Por JULIO CORTÁZAR (1951)

Con todo lo que me gustan los perros, siempre se me ha escapado el andaluz de Buñuel. Tampoco conozco La edad de oro. Buñuel-Dalí, Buñuel-Cocteau, Buñuel-alegres años surrealistas: de todo tuve noticias en su día y a la manera fabulosa, como en el final de Anabase: «Mais de mon frére le poète on a eu des nouvelles... Et quelques-uns en eurent connaissance...» De pronto, sobre un trapo blanco en una salita de París, cuando casi no iba a creerlo, Buñuel cara a cara. Mi hermano el poeta ahí, tirándome imágenes como los chicos tiran piedras, los chicos dentro de las imágenes de Los olvidados, un film mexicano de Luis Buñuel.
He aquí que todo va bien en un arrabal de la ciudad, es decir que la pobreza y la promiscuidad no alteran el orden, y los ciegos pueden cantar y pedir limosna en las plazas, mientras los adolescentes juegan a los toros en un baldío reseco, dándole tiempo de sobra a Gabriel Figueroa para que los filme a su gusto. Las formas —esas garantías oficiales no escritas de la sociedad, ese who's who bien delimitado— se cumplen satisfactoriamente. El arrabal y los gendarmes de facción se miran casi en paz. Entonces entra el Jaibo.
El Jaibo se ha escapado de la correccional y vuelve entre los suyos, a la pandilla sin dinero y sin tabaco. Trae consigo la sabiduría de la cárcel, el deseo de venganza, la voluntad de poderío. El Jaibo se ha quitado la niñez de encima con un sacudón de hombros. Entra en su arrabal al modo del alba en la noche, para revelar la figura de las cosas, el color verdadero de los gatos, el tamaño exacto de los cuchillos en la fuerza exacta de las manos. El Jaibo es un ángel; ante él ya nadie puede dejar de mostrarse como verdaderamente es. Una pedrada en la cara del ciego que cantaba en la plaza, y la fina película de las formas se triza en mil astillas, caen los disimulos y las letargías, el arrabal brinca en escena y juega el gran juego de su realidad. El Jaibo es el que cita al toro, y si la muerte alcanza también para él, poco importa; lo que cuenta es la máquina desencadenada, la hermosura infernal de los pitones que se alzan de pronto a su razón de ser.
Así se instala el horror en plena calle, con una doble medida: el horror de lo que sucede, de eso que, claro, siempre sería menos horrible leído en el diario o visto en una película para uso de delfines; y el horror de estar clavado en la platea bajo la mirada del Jaibo-Buñuel, de ser más que testigo, de ser —si se tiene la honradez suficiente— cómplice. El Jaibo es un ángel, y bien se nos ve en la cara cuando nos miramos unos a otros al salir del cine.

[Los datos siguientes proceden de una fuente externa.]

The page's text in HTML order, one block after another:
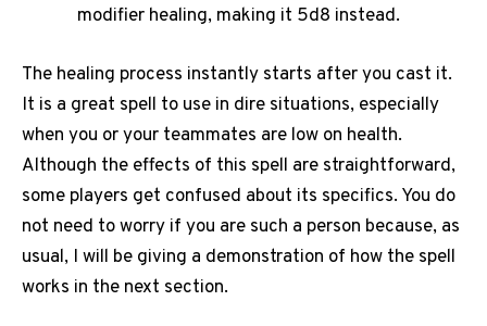
modifier healing, making it 5d8 instead.
The healing process instantly starts after you cast it.
It is a great spell to use in dire situations, especially
when you or your teammates are low on health.
Although the effects of this spell are straightforward,
some players get confused about its specifics. You do
not need to worry if you are such a person because, as
usual, I will be giving a demonstration of how the spell
works in the next section.
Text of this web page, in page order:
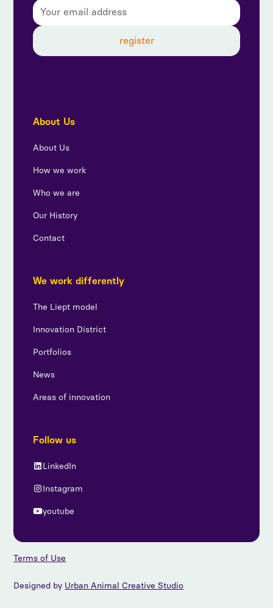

El programa general de Los olvidados no pasa y no quiere pasar de una seca mostración. Buñuel o el antipatetismo: nada de enfoques de agonías al modo de la de Kuksi (En cualquier lugar de Europa) o documentación detallada de un caso (La búsqueda). Aquí los chicos mueren a palos y sin pérdida de tiempo, se pierden en las callejas sin más bienes que un talismán al cuello y un sarape al hombro; aparecen y sucumben como las gentes que encontramos y perdemos en los tranvías; a propósito, para que sintamos nuestra ajenidad responsable. Buñuel no nos da tiempo de pensar, de querer hacer algo por lo menos con un movimiento de conciencia. El Jaibo tira de los hilos, la cosa sigue. «Demasiado tarde», ríe el ángel feroz. «Debiste pensarlo antes. Míralos ahora morir, envilecerse, rodar entre basuras». Y nos lleva delicadamente por la pesadilla. Primero a una calesita empujada por niños jadeantes y extenuados, en la que otros niños que pagan montan los caballitos con dura alegría de reyes. Después un camino desierto donde una pandilla se ensaña con un ciego, o a una calle donde asaltan a un hombre sin piernas y lo dejan de espaldas en el suelo, monstruoso de impotencia y angustia mientras su carrito de ruedas se pierde calle abajo. Una a una, las figuras del drama caen en su nivel básico, el más bajo, el que las formas disimulaban. Gentes a las que teníamos un algo de confianza, se envilecen a última hora. Hay tres inocentes totales, y son tres niños. Uno, «Ojitos», se perderá en la noche con su talismán al cuello, envejecido a los diez años; otro, Pedro, está a punto de salvarse, pero el Jaibo vela y le devuelve su destino, el de morir a palos en un pajar; el tercero, Metche, la niña rubia, recibirá la primera gran lección de vida a cargo de su abuelo: tendrá que ayudarlo a llevar a escondidas el cadáver de Pedro hasta un vaciadero de basuras, donde rodará con todos nosotros en la última escena de la obra. Entre tanto la policía mata al Jaibo, pero se siente que esta reivindicación de las formas sociales es todavía más monstruosa que los dramas desencadenados por él; ahogado el niño, María tapa el pozo. Preferimos al Jaibo, que nos lo ha hecho ver, que nos da la dimensión del pozo a tapar antes que otros niños caigan.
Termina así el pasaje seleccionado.